With subscription services such as Netflix, Hulu, and Amazon on the rise, will television be the next traditional media platform that gets purged by the convenient, fast-paced world? The answer is not yet! Currently in the United States, there are over fifty subscription-based video services to choose from. These video services range from movies and television series to sports or live feeds. New trends such as binge watching original Netflix series such as Orange Is the New Black or House of Cards have drastically increased the popularity of subscription-based platforms. In comparison, the cheapest cable or satellite bundle would contain around fifty channels.

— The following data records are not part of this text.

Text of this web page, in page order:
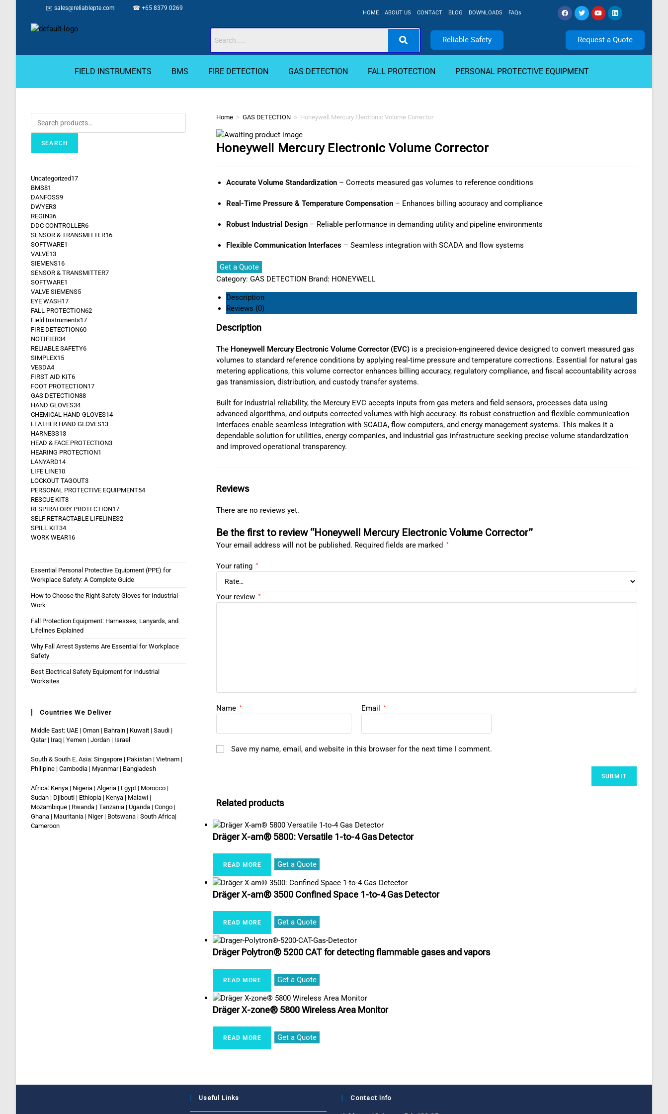
✉️ sales@reliablepte.com ☎ +65 8379 0269
HOME ABOUT US CONTACT BLOG DOWNLOADS FAQs
Reliable Safety Request a Quote
FIELD INSTRUMENTS BMS FIRE DETECTION GAS DETECTION FALL PROTECTION PERSONAL PROTECTIVE EQUIPMENT
Home > GAS DETECTION > Honeywell Mercury Electronic Volume Corrector
Honeywell Mercury Electronic Volume Corrector
Accurate Volume Standardization– Corrects measured gas volumes to reference conditions
Real-Time Pressure & Temperature Compensation– Enhances billing accuracy and compliance
Robust Industrial Design– Reliable performance in demanding utility and pipeline environments
Flexible Communication Interfaces – Seamless integration with SCADA and flow systems
Get a Quote
Category: GAS DETECTION Brand: HONEYWELL
Description
Reviews (0)
Description
The Honeywell Mercury Electronic Volume Corrector (EVC)is a precision-engineered device designed to convert measured gas
volumes to standard reference conditions by applying real-time pressure and temperature corrections. Essential for natural gas
metering applications, this volume corrector enhances billing accuracy, regulatory compliance, and fiscal accountability across
gas transmission, distribution, and custody transfer systems.
Built for industrial reliability, the Mercury EVC accepts inputs from gas meters and field sensors, processes data using
advanced algorithms, and outputs corrected volumes with high accuracy. Its robust construction and flexible communication
interfaces enable seamless integration with SCADA, flow computers, and energy management systems. This makes it a
dependable solution for utilities, energy companies, and industrial gas infrastructure seeking precise volume standardization
and improved operational transparency.
Reviews
There are no reviews yet.
Be the first to review “Honeywell Mercury Electronic Volume Corrector”
Your email address will not be published. Required fields are marked *
Your rating *
Your review *
Name * Email *
Save my name, email, and website in this browser for the next time I comment.
Related products
Dräger X-am® 5800: Versatile 1-to-4 Gas Detector
READ MORE Get a Quote
Dräger X-am® 3500 Confined Space 1-to-4 Gas Detector
READ MORE Get a Quote
Dräger Polytron® 5200 CAT for detecting flammable gases and vapors
READ MORE Get a Quote
Dräger X-zone® 5800 Wireless Area Monitor
READ MORE Get a Quote
SEARCH
Uncategorized17
BMS81
DANFOSS9
DWYER3
REGIN36
DDC CONTROLLER6
SENSOR & TRANSMITTER16
SOFTWARE1
VALVE13
SIEMENS16
SENSOR & TRANSMITTER7
SOFTWARE1
VALVE SIEMENS5
EYE WASH17
FALL PROTECTION62
Field Instruments17
FIRE DETECTION60
NOTIFIER34
RELIABLE SAFETY6
SIMPLEX15
VESDA4
FIRST AID KIT6
FOOT PROTECTION17
GAS DETECTION88
HAND GLOVES34
CHEMICAL HAND GLOVES14
LEATHER HAND GLOVES13
HARNESS13
HEAD & FACE PROTECTION3
HEARING PROTECTION1
LANYARD14
LIFE LINE10
LOCKOUT TAGOUT3
PERSONAL PROTECTIVE EQUIPMENT54
RESCUE KIT8
RESPIRATORY PROTECTION17
SELF RETRACTABLE LIFELINES2
SPILL KIT34
WORK WEAR16
Essential Personal Protective Equipment (PPE) for
Workplace Safety: A Complete Guide
How to Choose the Right Safety Gloves for Industrial
Work
Fall Protection Equipment: Harnesses, Lanyards, and
Lifelines Explained
Why Fall Arrest Systems Are Essential for Workplace
Safety
Best Electrical Safety Equipment for Industrial
Worksites
Countries We Deliver
Middle East: UAE | Oman | Bahrain | Kuwait | Saudi |
Qatar | Iraq | Yemen | Jordan | Israel
South & South E. Asia: Singapore | Pakistan | Vietnam |
Philipine | Cambodia | Myanmar | Bangladesh
Africa: Kenya | Nigeria | Algeria | Egypt | Morocco |
Sudan | Djibouti | Ethiopia | Kenya | Malawi |
Mozambique | Rwanda | Tanzania | Uganda | Congo |
Ghana | Mauritania | Niger | Botswana | South Africa|
Cameroon
Useful Links Contact Info

However, it is important to note that each digital screening service requires its own subscription. To buy every subscription available would be way more costly than the basic cable plan.

While the US adult digital video audience has been steadily increasing, pay TV viewers continue to decrease. These two categories are not mutually exclusive with each other, but do have an indirect effect. Current statistics on this comparison show that 51% of US adults have pay TV and subscription video-on-demand, 30% have pay TV only, 13% have subscription video-on-demand only, and that 6% reported that they had neither. Being able to steam pay TV and subscription video-on-demand on the same television may be one of the main reasons many consumers have both. While US Adult pay TV viewers outrank digital video viewers by 26.4 million currently, by 2020 the gap is predicted to shrink to just 7 million users. Further, it is predicted that within the next ten years, the two mediums will be merged.

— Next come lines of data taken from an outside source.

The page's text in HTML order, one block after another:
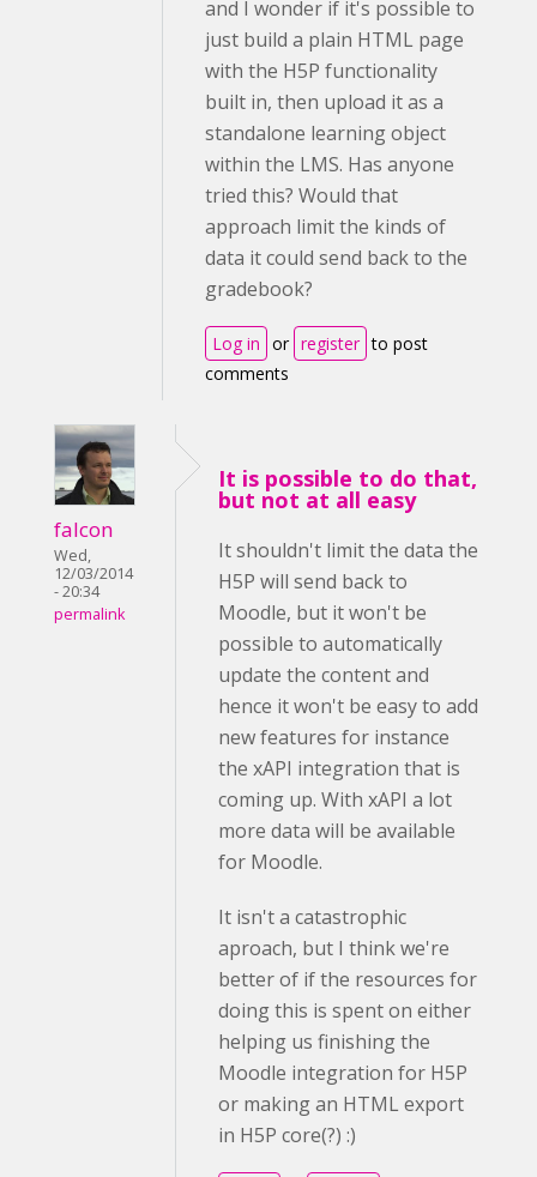
and I wonder if it's possible to
just build a plain HTML page
with the H5P functionality
built in, then upload it as a
standalone learning object
within the LMS. Has anyone
tried this? Would that
approach limit the kinds of
data it could send back to the
gradebook?
Log in or register to post
comments
falcon
Wed,
12/03/2014
- 20:34
permalink
It is possible to do that,
but not at all easy
It shouldn't limit the data the
H5P will send back to
Moodle, but it won't be
possible to automatically
update the content and
hence it won't be easy to add
new features for instance
the xAPI integration that is
coming up. With xAPI a lot
more data will be available
for Moodle.
It isn't a catastrophic
aproach, but I think we're
better of if the resources for
doing this is spent on either
helping us finishing the
Moodle integration for H5P
or making an HTML export
in H5P core(?) :)
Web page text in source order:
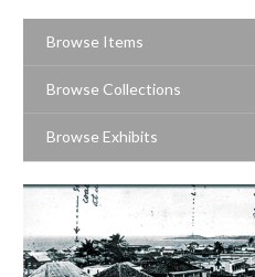
Browse Items
Browse Collections
Browse Exhibits
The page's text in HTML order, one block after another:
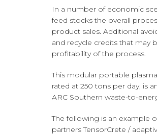
In a number of economic
feed stocks the overall
product sales. Additional
and recycle credits that may
profitability of the process.
This modular portable
rated at 250 tons per day, is
ARC Southern waste-to-
The following is an example
partners TensorCrete /
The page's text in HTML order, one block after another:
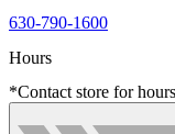
630-790-1600
Hours
*Contact store for
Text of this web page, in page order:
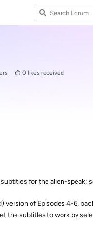
0 likes received
for the alien-speak;
of Episodes 4-6,
the subtitles to work by
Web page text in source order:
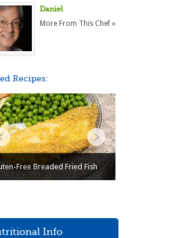
Daniel
More From This Chef »
Recipes:
Free Breaded Fried Fish
Info
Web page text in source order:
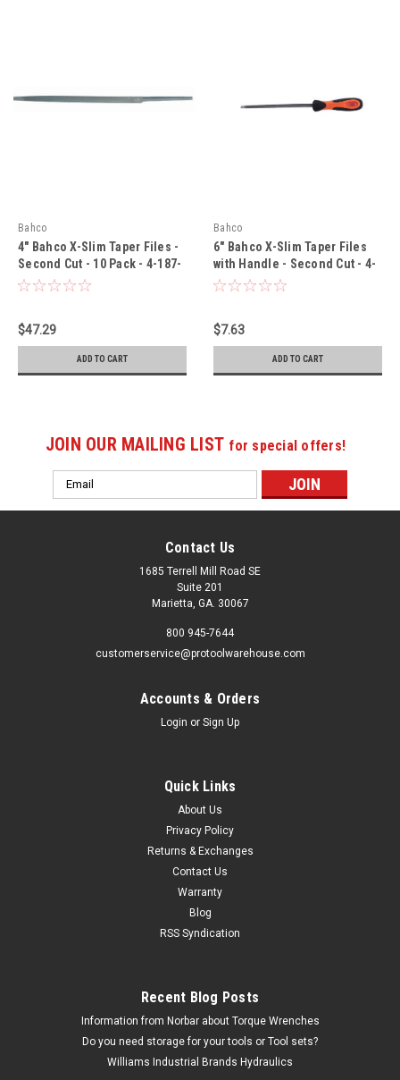
Bahco
4" Bahco X-Slim Taper Files -
Second Cut - 10 Pack - 4-187-
04-2-0
$47.29
ADD TO CART
Bahco
6" Bahco X-Slim Taper Files
with Handle - Second Cut - 4-
187-06-2-2
$7.63
ADD TO CART
JOIN OUR MAILING LIST for special offers!
Email
Address
Contact Us
1685 Terrell Mill Road SE
Suite 201
Marietta, GA. 30067
800 945-7644
customerservice@protoolwarehouse.com
Accounts & Orders
Login or Sign Up
Quick Links
About Us
Privacy Policy
Returns & Exchanges
Contact Us
Warranty
Blog
RSS Syndication
Recent Blog Posts
Information from Norbar about Torque Wrenches
Do you need storage for your tools or Tool sets?
Williams Industrial Brands Hydraulics
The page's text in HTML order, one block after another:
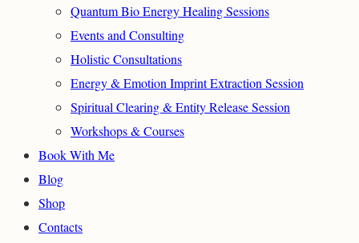
Quantum Bio Energy Healing Sessions
Events and Consulting
Holistic Consultations
Energy & Emotion Imprint Extraction Session
Spiritual Clearing & Entity Release Session
Workshops & Courses
Book With Me
Blog
Shop
Contacts
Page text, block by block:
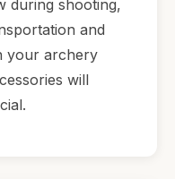
during shooting,
and
your archery
will
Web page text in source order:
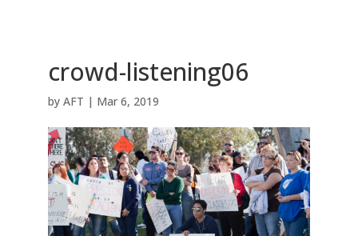
crowd-listening06
by AFT | Mar 6, 2019
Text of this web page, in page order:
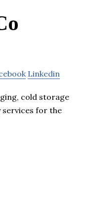
Linkedin
cold storage
services for the
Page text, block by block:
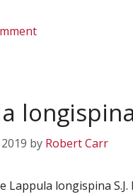
longispina
by Robert Carr
Lappula longispina
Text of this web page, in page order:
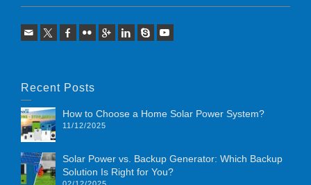
Recent Posts
How to Choose a Home Solar Power System?
11/12/2025
Solar Power vs. Backup Generator: Which Backup
Solution Is Right for You?
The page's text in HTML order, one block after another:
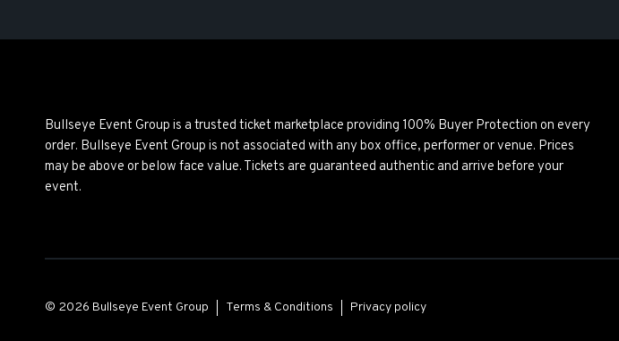
Bullseye Event Group is a trusted ticket marketplace providing 100% Buyer Protection on every
order. Bullseye Event Group is not associated with any box office, performer or venue. Prices
may be above or below face value. Tickets are guaranteed authentic and arrive before your
event.
© 2026 Bullseye Event Group Terms & Conditions Privacy policy

At the forefront of monthly subscription users are millennials. The highest groups of users for subscription services are adults 25-34, with adults 18-24 following close behind. However, these users also reported that they still have pay TV. Around 58% of US pay TV subscribers reported that they also subscribe to Video-on-Demand services. Studies show that while millennials still enjoy the current TV content, they are no longer watching it how they used to. Nowadays, users are turning to other methods to consume TV whether it be on their laptop, tablet, or cellphone. By using subscription channels, millennials are better able to watch what they want, wherever they want, and also with less interference. For example, Netflix could be watched on a smartphone anywhere (that has service or Wi-Fi), anytime, without advertisements. In addition, pay TV services are beginning to see a new era of users that have never had pay TV in their home.

Looking towards the future, 50% of users reported that they are unlikely to cancel their pay TV subscriptions, 31.3% were somewhat likely to cancel, and 18% were very likely to cancel. Those who decide to cancel their pay TV services, also known as “cord-cutters” report some of these reasons for the cancellation: pricing, paying for unnecessary channels, extra fees and charges, all of the content they wanted to watch was available somewhere else, being locked into a contract or general customer satisfaction with their provider. Ultimately, it is up to the consumer to do a cost-benefit analysis on what television shows and movies are important to them.

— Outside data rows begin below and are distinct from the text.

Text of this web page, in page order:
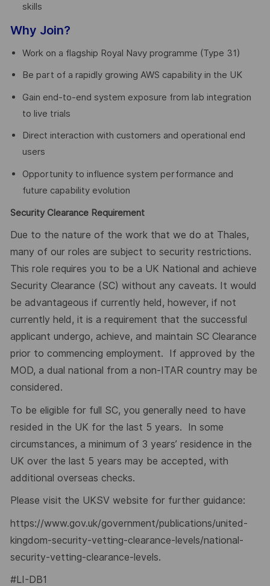
skills
Why Join?
Work on a flagship Royal Navy programme (Type 31)
Be part of a rapidly growing AWS capability in the UK
Gain end-to-end system exposure from lab integration
to live trials
Direct interaction with customers and operational end
users
Opportunity to influence system performance and
future capability evolution
Security Clearance Requirement
Due to the nature of the work that we do at Thales,
many of our roles are subject to security restrictions.
This role requires you to be a UK National and achieve
Security Clearance (SC) without any caveats. It would
be advantageous if currently held, however, if not
currently held, it is a requirement that the successful
applicant undergo, achieve, and maintain SC Clearance
prior to commencing employment. If approved by the
MOD, a dual national from a non-ITAR country may be
considered.
To be eligible for full SC, you generally need to have
resided in the UK for the last 5 years. In some
circumstances, a minimum of 3 years’ residence in the
UK over the last 5 years may be accepted, with
additional overseas checks.
Please visit the UKSV website for further guidance:
https://www.gov.uk/government/publications/united-
kingdom-security-vetting-clearance-levels/national-
security-vetting-clearance-levels.
#LI-DB1
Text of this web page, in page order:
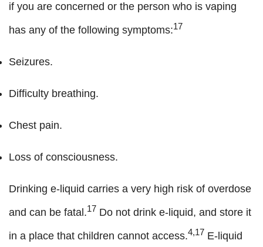
if you are concerned or the person who is vaping
has any of the following symptoms:17
Seizures.
Difficulty breathing.
Chest pain.
Loss of consciousness.
Drinking e-liquid carries a very high risk of overdose
and can be fatal.17 Do not drink e-liquid, and store it
in a place that children cannot access.4,17 E-liquid
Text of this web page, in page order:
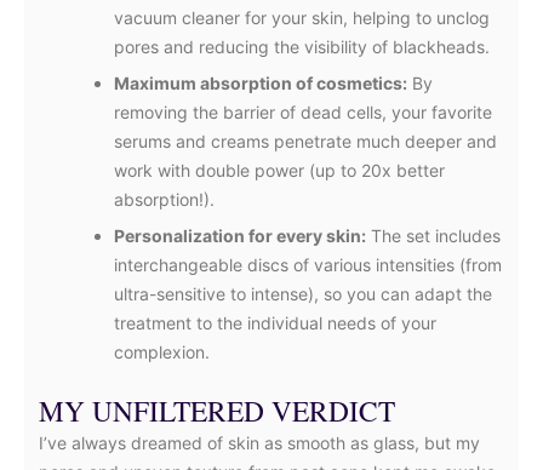
vacuum cleaner for your skin, helping to unclog
pores and reducing the visibility of blackheads.
Maximum absorption of cosmetics: By
removing the barrier of dead cells, your favorite
serums and creams penetrate much deeper and
work with double power (up to 20x better
absorption!).
Personalization for every skin: The set includes
interchangeable discs of various intensities (from
ultra-sensitive to intense), so you can adapt the
treatment to the individual needs of your
complexion.
MY UNFILTERED VERDICT
I’ve always dreamed of skin as smooth as glass, but my
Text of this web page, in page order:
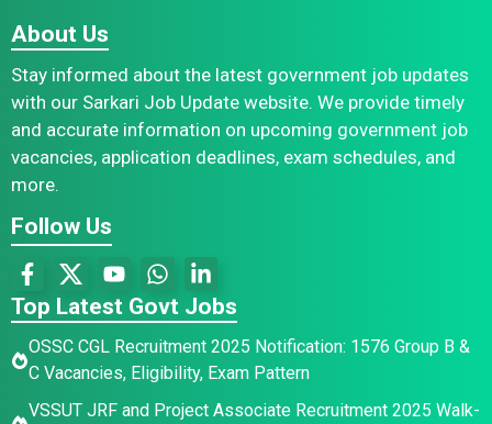
About Us
Stay informed about the latest government job updates
with our Sarkari Job Update website. We provide timely
and accurate information on upcoming government job
vacancies, application deadlines, exam schedules, and
more.
Follow Us
Top Latest Govt Jobs
OSSC CGL Recruitment 2025 Notification: 1576 Group B &
C Vacancies, Eligibility, Exam Pattern
VSSUT JRF and Project Associate Recruitment 2025 Walk-

So what does this mean for traditional television? Consumers now have the power to decide to choose other options. This means that cable providers need to find a way to align their services closer to consumer trends and offer alternative options in addition to their traditional television. Besides finding new services to offer, they should put more effort into keeping the customers that they already have. At the same time, these companies need to make sure they aren’t cutting their own profit out by trying to connect more with consumers with new “perks” such as the ability to bypass commercials completely. By finding a balance between old and new, TV will be here to stay. In the words of Bill Gates, “We always overestimate the change that will occur in the next two years and underestimate the change that will occur in the next ten. Don't let yourself be lulled into inaction”.